Ibuki was left in the past to meet his fate.

Natsuki raised his eyes and met Uruha’s gaze at the other end of the cavern, looking visibly shaken, and across that distance, they understood.

“Was that real?” Uruha asked anyway. Perhaps he had also gone through a short journey back in time. If it truly was the case.

Natsuki stared at his hand, where Ibuki’s warmth lingered. His heart felt surprisingly light. He still mourned Ibuki, and perhaps he would do so forever. Was that real? Were those words Ibuki truly said?
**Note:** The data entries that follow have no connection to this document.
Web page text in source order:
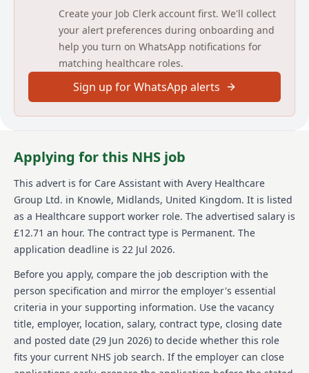
At Avery, were not just one of the UKs largest
providers of luxury elderly care homes were a place
where people love to work. We believe that the later
years of life should be as enriching as any other, and
were passionate about creating meaningful
experiences for our residents and our team alike.
With our vision of "creating meaningful lives
together," we proudly offer exceptional care across
our growing network of over 100 homes, building a
us and see why Avery is the preferred choice for
Details
Date posted: 29 June 2026
Pay scheme: Other
Salary: £12.71 an hour
Contract: Permanent
Working pattern: Full-time
Reference number: 1522261431
Job locations: Avery Healthcare, Peterborough, PE7
8SJ, United Kingdom
Job responsibilities
Create your Job Clerk account first. We'll collect
your alert preferences during onboarding and
help you turn on WhatsApp notifications for
matching healthcare roles.
Sign up for WhatsApp alerts
Applying for this NHS job
This advert is for Care Assistant with Avery Healthcare
Group Ltd. in Knowle, Midlands, United Kingdom. It is listed
as a Healthcare support worker role. The advertised salary is
£12.71 an hour. The contract type is Permanent. The
application deadline is 22 Jul 2026.
Before you apply, compare the job description with the
person specification and mirror the employer's essential
criteria in your supporting information. Use the vacancy
title, employer, location, salary, contract type, closing date
and posted date (29 Jun 2026) to decide whether this role
fits your current NHS job search. If the employer can close
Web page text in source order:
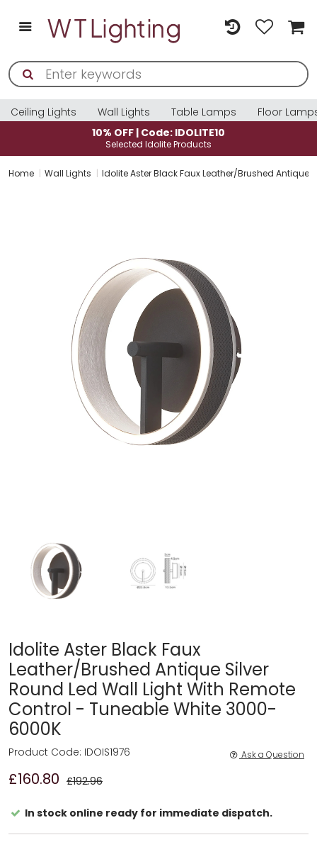
Ceiling Lights Wall Lights Table Lamps
Floor
OFF | Code: IDOLITE10
Selected Idolite Products
Home Wall Lights Idolite Aster Black Faux Leather/Brushed Antique
Idolite Aster Black Faux
Leather/Brushed Antique Silver
Round Led Wall Light With Remote
Control - Tuneable White 3000-
6000K
£160.80 £192.96
Product Code: IDOIS1976 Ask a Question
In stock online ready for immediate dispatch.
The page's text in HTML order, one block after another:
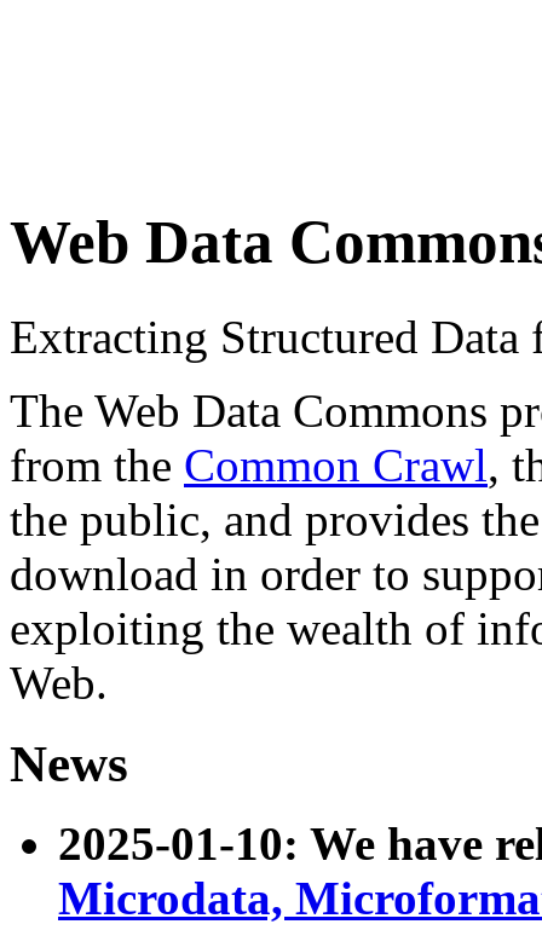
Web Data
Extracting Structured
The Web Data Commons
from the Common Crawl,
the public, and provides
download in order to
exploiting the wealth of
Web.
News
2025-01-10: We have
Microdata,
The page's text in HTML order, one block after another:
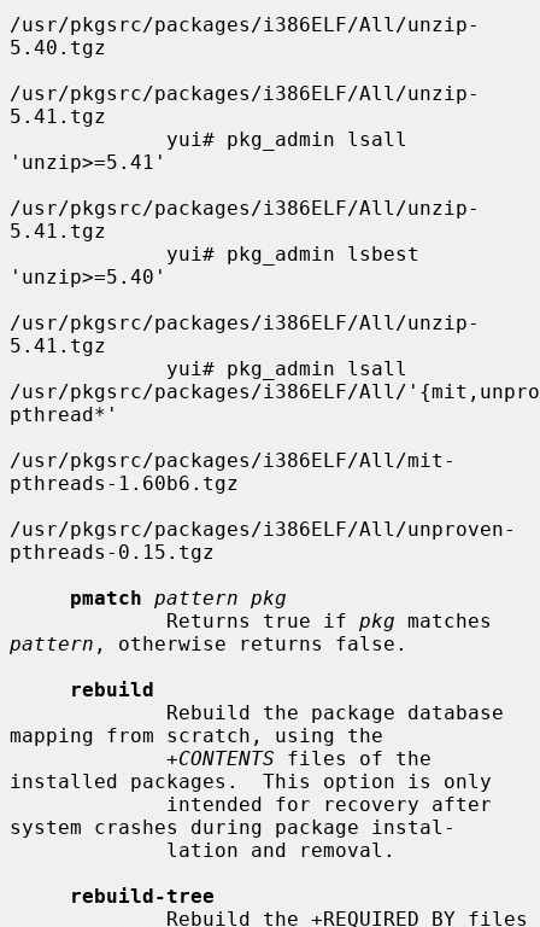
/usr/pkgsrc/packages/i386ELF/All/unzip-
5.40.tgz
/usr/pkgsrc/packages/i386ELF/All/unzip-
5.41.tgz
'unzip>=5.41'
/usr/pkgsrc/packages/i386ELF/All/unzip-
5.41.tgz
'unzip>=5.40'
/usr/pkgsrc/packages/i386ELF/All/unzip-
5.41.tgz
/usr/pkgsrc/packages/i386ELF/All/
pthread*'
/usr/pkgsrc/packages/i386ELF/All/mit-
pthreads-1.60b6.tgz
/usr/pkgsrc/packages/i386ELF/All/unproven-
pthreads-0.15.tgz
pmatch pattern pkg
             Returns true if
pkg
pattern , otherwise returns false.
rebuild
mapping from scratch, using the
+CONTENTS files of the
installed packages.  This option is only
system crashes during package instal-
rebuild-tree
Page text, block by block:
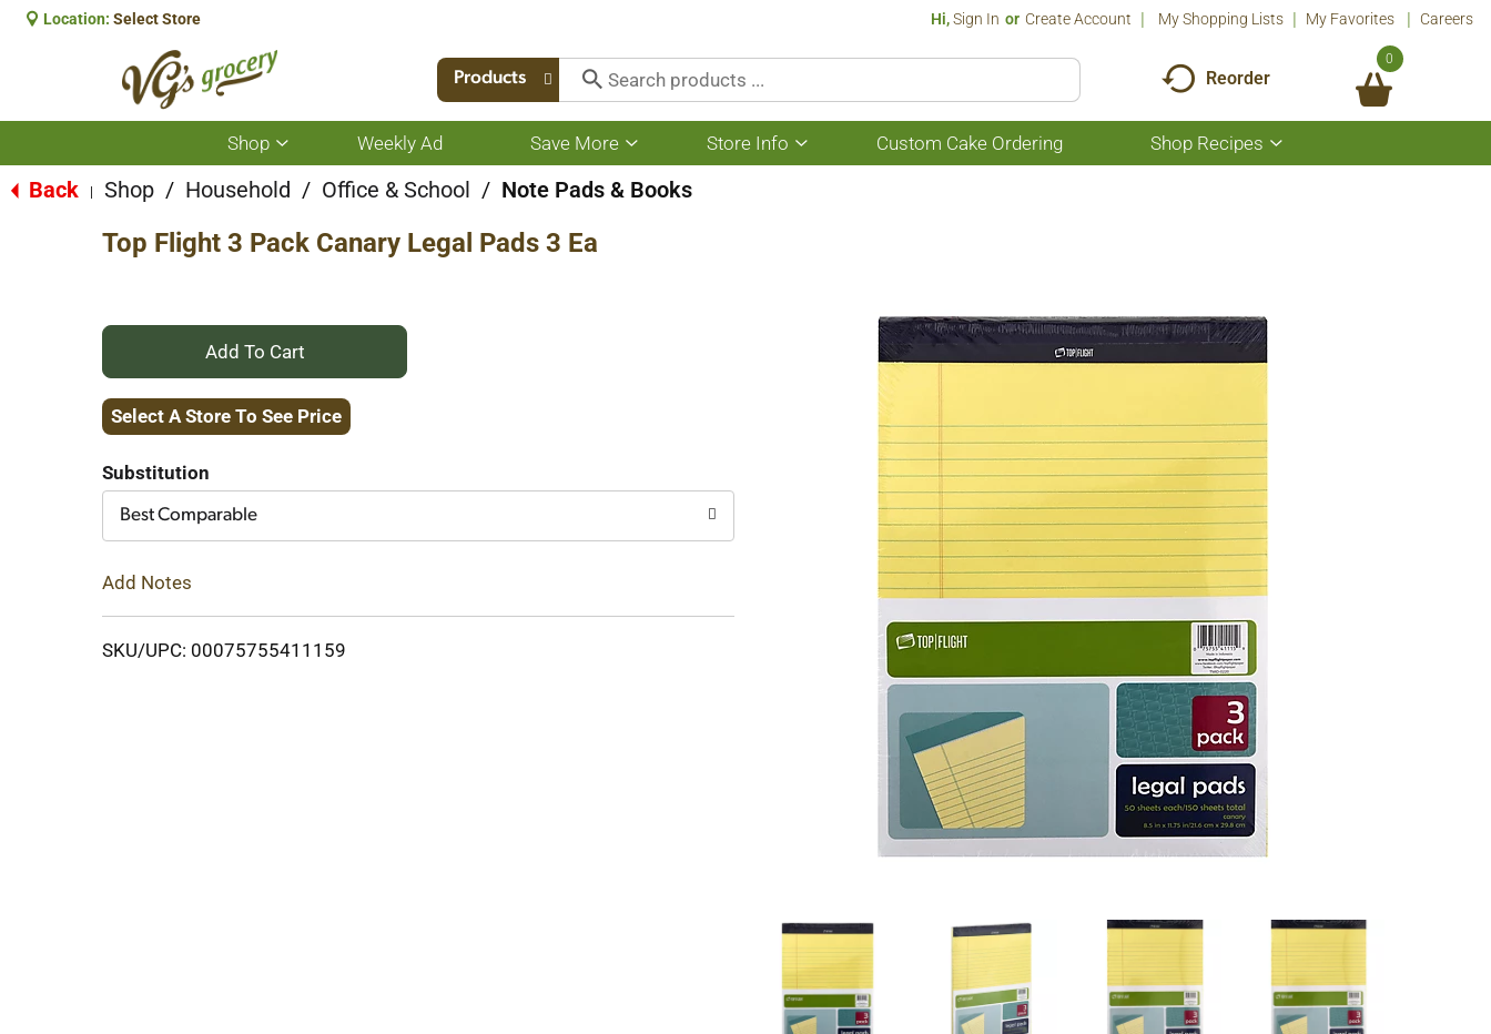
Location: Select Store Hi,Sign In Or Create Account My Shopping Lists My Favorites Careers
Products Reorder
0
Shop
Show
submenu
for
Weekly Ad Save More
Show
submenu
for
Store Info
Show
submenu
Custom Cake Ordering Shop Recipes
Show
submenu
Back Shop / Household / Office & School / Note Pads & Books
Top Flight 3 Pack Canary Legal Pads 3 Ea
+
Add
Cart
Select A Store To See Price
Substitution
Best Comparable
Add Notes
SKU/UPC: 00075755411159
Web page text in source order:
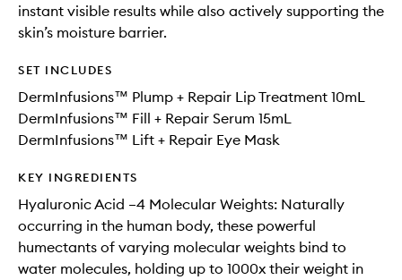
instant visible results while also actively supporting the
skin’s moisture barrier.
SET INCLUDES
DermInfusions™ Plump + Repair Lip Treatment 10mL
DermInfusions™ Fill + Repair Serum 15mL
DermInfusions™ Lift + Repair Eye Mask
KEY INGREDIENTS
Hyaluronic Acid –4 Molecular Weights: Naturally
occurring in the human body, these powerful
humectants of varying molecular weights bind to
water molecules, holding up to 1000x their weight in
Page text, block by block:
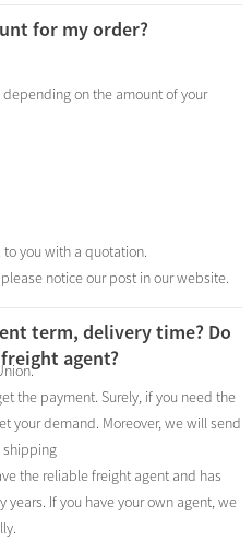
for my order?
depending on the amount of your
you with a quotation.
notice our post in our website.
term, delivery time? Do
agent?
the payment. Surely, if you need the
your demand. Moreover, we will send
shipping
the reliable freight agent and has
If you have your own agent, we
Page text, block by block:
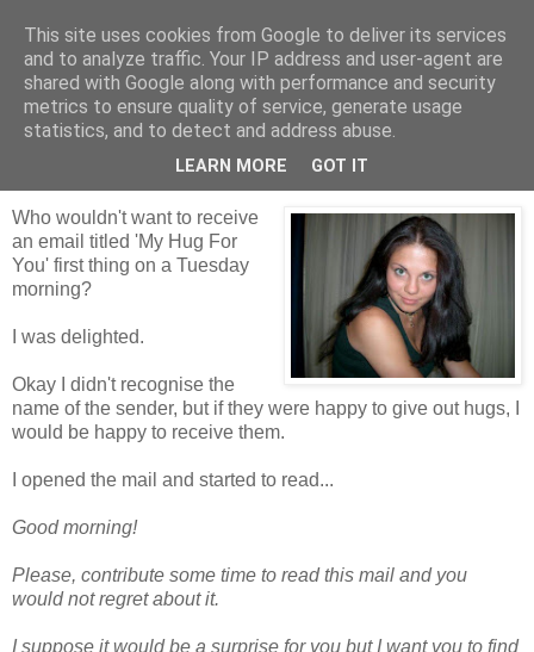
Tales from the Tower
Tuesday, 15 June 2010
My Hug For You
Who wouldn't want to receive
an email titled 'My Hug For
You' first thing on a Tuesday
morning?
I was delighted.
Okay I didn't recognise the
name of the sender, but if they were happy to give out hugs, I
would be happy to receive them.
I opened the mail and started to read...
Good morning!
Please, contribute some time to read this mail and you
would not regret about it.
I suppose it would be a surprise for you but I want you to find
This site uses cookies from Google to deliver its services
and to analyze traffic. Your IP address and user-agent are
shared with Google along with performance and security
metrics to ensure quality of service, generate usage
statistics, and to detect and address abuse.
LEARN MORE GOT IT
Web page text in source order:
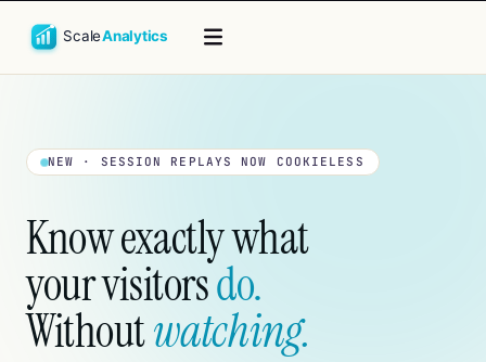
NEW · SESSION REPLAYS NOW COOKIELESS
Know exactly what
your visitorsdo.
Withoutwatching.
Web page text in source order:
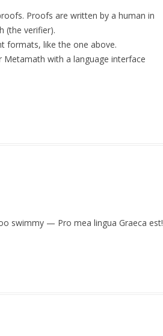
Proofs are written by a human in
(the verifier).
formats, like the one above.
with a language interface
swimmy — Pro mea lingua Graeca est!
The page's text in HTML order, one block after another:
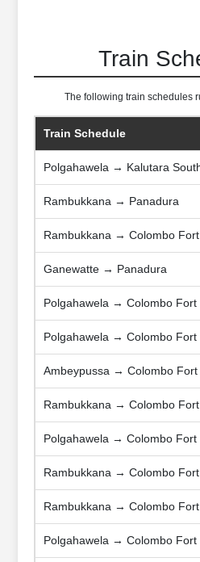
Train
The following train schedules
Train Schedule
Polgahawela → Kalutara
Rambukkana → Panadura
Rambukkana → Colombo Fort
Ganewatte → Panadura
Polgahawela → Colombo Fort
Polgahawela → Colombo Fort
Ambeypussa → Colombo Fort
Rambukkana → Colombo Fort
Polgahawela → Colombo Fort
Rambukkana → Colombo Fort
Rambukkana → Colombo Fort
Polgahawela → Colombo Fort
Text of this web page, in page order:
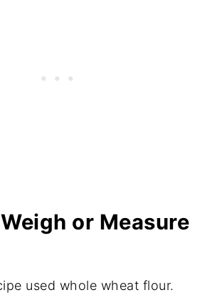
or Measure
used whole wheat flour.
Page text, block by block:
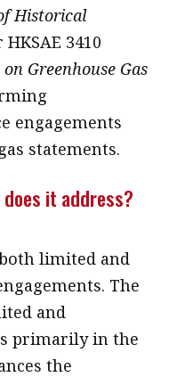
Historical
HKSAE 3410
Greenhouse Gas
engagements
statements.
it address?
both limited and
The
and
primarily in the
the
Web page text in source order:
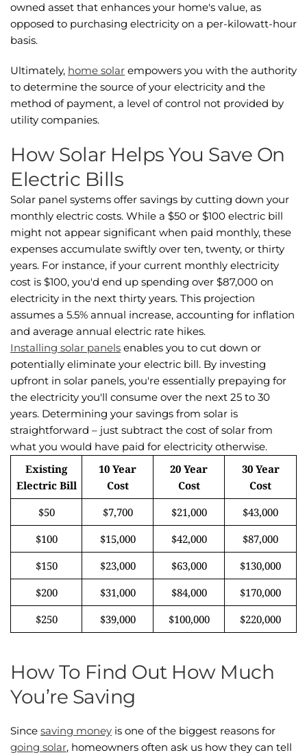
owned asset that enhances your home's value, as
opposed to purchasing electricity on a per-kilowatt-hour
basis.
Ultimately, home solar empowers you with the authority
to determine the source of your electricity and the
method of payment, a level of control not provided by
utility companies.
How Solar Helps You Save On
Electric Bills
Solar panel systems offer savings by cutting down your
monthly electric costs. While a $50 or $100 electric bill
might not appear significant when paid monthly, these
expenses accumulate swiftly over ten, twenty, or thirty
years. For instance, if your current monthly electricity
cost is $100, you'd end up spending over $87,000 on
electricity in the next thirty years. This projection
assumes a 5.5% annual increase, accounting for inflation
and average annual electric rate hikes.
Installing solar panels enables you to cut down or
potentially eliminate your electric bill. By investing
upfront in solar panels, you're essentially prepaying for
the electricity you'll consume over the next 25 to 30
years. Determining your savings from solar is
straightforward – just subtract the cost of solar from
what you would have paid for electricity otherwise.
Existing
Electric Bill
10 Year
Cost
20 Year
Cost
30 Year
Cost
$50
$7,700 $21,000
$43,000
$100
$15,000 $42,000
$87,000
$150
$23,000 $63,000
$130,000
$200
$31,000 $84,000
$170,000
$250
$39,000 $100,000 $220,000
How To Find Out How Much
You’re Saving
Since saving money is one of the biggest reasons for
going solar, homeowners often ask us how they can tell
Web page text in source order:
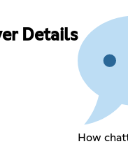
Details
How
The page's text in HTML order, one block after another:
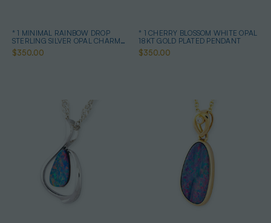
* 1 MINIMAL RAINBOW DROP
STERLING SILVER OPAL CHARM
PENDANT
$350.00
* 1 CHERRY BLOSSOM WHITE OPAL
18KT GOLD PLATED PENDANT
$350.00
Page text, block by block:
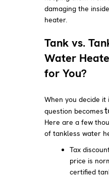
damaging the
heater.
Tank vs.
Water
for You?
When you decide
question becomes
Here are a few
of tankless water
Tax
price is
certified
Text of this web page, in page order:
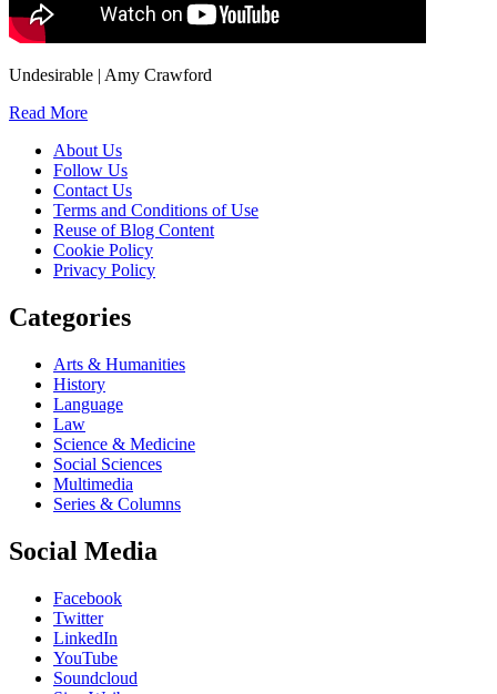
Undesirable | Amy Crawford
Read More
About Us
Follow Us
Contact Us
Terms and Conditions of Use
Reuse of Blog Content
Cookie Policy
Privacy Policy
Categories
Arts & Humanities
History
Language
Law
Science & Medicine
Social Sciences
Multimedia
Series & Columns
Social Media
Facebook
Twitter
LinkedIn
YouTube
Soundcloud
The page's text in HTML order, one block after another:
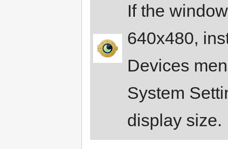
If the
640x480,
Devices
System
display size.
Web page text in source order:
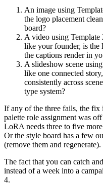
An image using
the logo placement
board?
A video using Template
like your founder, is the
the captions render in
A slideshow scene
like one connected
consistently across
type system?
If any of the three fails, the fix
palette role assignment was
LoRA needs three to five
Or the style board has a few
(remove them and regenerate).
The fact that you can catch
instead of a week into a
4.
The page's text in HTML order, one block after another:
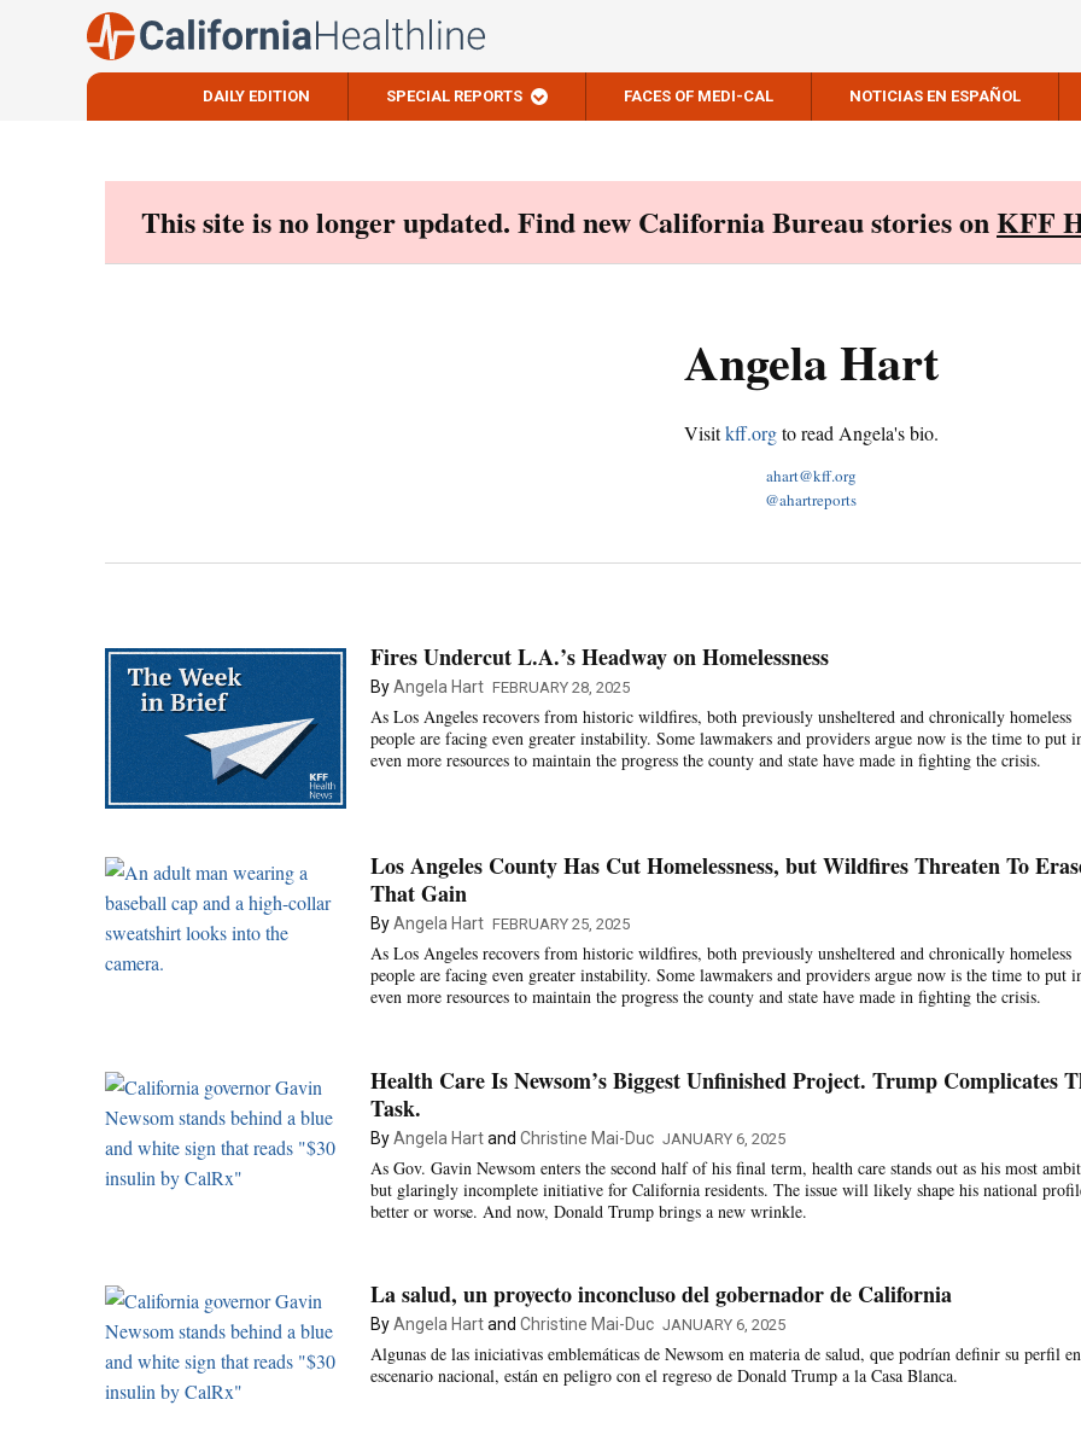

Or were those just what Natsuki wanted to hear?

It didn’t matter now.

“I want it to be.”

Notes:

I wanted to hold off on writing more Ibuki until he appeared in canon but today's painful chapter needed an outlet, had this in the drafts for a few weeks now so I just went to finish it since it's so busy (why am i writing if it's so busy!!!) to come up with something new. Just wanted my Misaka bros to talk out the things they didn't get to talk about. ; A;

title adapted from a quote taken from albert einstein's condolence letter to a family friend: "People like us, who believe in physics, know that the distinction between past, present and future is only a stubbornly persistent illusion."